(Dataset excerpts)
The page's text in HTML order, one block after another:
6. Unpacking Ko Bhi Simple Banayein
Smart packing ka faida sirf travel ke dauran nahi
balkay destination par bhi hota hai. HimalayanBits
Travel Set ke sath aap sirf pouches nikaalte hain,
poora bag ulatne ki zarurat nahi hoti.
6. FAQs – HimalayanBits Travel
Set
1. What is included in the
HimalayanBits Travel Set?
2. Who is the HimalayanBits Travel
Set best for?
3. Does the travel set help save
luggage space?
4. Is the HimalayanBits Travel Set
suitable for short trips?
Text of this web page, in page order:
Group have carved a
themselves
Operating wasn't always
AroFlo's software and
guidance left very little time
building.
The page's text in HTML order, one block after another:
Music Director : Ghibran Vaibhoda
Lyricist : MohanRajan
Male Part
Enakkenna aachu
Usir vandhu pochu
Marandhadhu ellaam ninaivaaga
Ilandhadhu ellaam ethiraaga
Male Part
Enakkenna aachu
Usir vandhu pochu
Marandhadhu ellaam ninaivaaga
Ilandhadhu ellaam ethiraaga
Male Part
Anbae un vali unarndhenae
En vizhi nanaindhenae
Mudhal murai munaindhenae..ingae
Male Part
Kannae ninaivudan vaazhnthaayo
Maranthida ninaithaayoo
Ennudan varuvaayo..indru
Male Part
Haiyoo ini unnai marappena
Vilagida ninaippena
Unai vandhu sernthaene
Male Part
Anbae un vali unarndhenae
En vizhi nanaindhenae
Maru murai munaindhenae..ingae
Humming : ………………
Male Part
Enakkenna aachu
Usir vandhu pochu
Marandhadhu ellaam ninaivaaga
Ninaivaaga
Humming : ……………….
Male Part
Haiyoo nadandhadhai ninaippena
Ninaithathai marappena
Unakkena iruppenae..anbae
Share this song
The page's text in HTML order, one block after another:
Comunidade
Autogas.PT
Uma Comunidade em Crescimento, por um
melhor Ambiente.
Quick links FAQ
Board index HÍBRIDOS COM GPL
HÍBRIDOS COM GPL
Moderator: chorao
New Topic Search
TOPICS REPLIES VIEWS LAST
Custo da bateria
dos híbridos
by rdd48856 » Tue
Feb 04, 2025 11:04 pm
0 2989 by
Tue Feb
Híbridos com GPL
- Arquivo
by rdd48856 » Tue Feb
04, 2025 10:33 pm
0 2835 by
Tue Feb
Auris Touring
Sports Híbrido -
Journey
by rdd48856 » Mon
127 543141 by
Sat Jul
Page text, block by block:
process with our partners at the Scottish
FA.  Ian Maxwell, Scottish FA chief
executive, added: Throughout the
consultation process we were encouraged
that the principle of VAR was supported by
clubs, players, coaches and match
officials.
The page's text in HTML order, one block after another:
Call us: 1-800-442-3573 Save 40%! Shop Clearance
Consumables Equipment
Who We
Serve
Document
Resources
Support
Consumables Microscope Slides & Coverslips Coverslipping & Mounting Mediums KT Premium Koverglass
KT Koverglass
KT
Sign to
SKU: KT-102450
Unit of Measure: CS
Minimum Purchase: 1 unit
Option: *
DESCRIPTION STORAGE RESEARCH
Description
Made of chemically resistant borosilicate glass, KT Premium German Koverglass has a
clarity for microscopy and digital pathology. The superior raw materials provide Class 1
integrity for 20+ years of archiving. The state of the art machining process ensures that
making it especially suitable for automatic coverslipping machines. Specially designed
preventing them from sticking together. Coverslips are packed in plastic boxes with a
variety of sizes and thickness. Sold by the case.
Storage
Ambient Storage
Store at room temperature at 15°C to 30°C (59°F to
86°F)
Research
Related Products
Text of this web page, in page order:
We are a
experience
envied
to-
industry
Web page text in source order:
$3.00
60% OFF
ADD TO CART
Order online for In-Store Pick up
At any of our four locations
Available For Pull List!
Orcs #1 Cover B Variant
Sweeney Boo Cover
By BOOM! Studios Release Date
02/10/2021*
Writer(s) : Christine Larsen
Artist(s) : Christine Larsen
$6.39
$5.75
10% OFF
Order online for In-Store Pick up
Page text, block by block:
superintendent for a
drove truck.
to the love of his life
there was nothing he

→ EXERCISE DETAILS
Exactly the lines from the one containing "drove truck." through the final line of the records must appear in your reply, and no others.

→ SOLUTION TO THIS EXERCISE
drove truck.
to the love of his life
there was nothing he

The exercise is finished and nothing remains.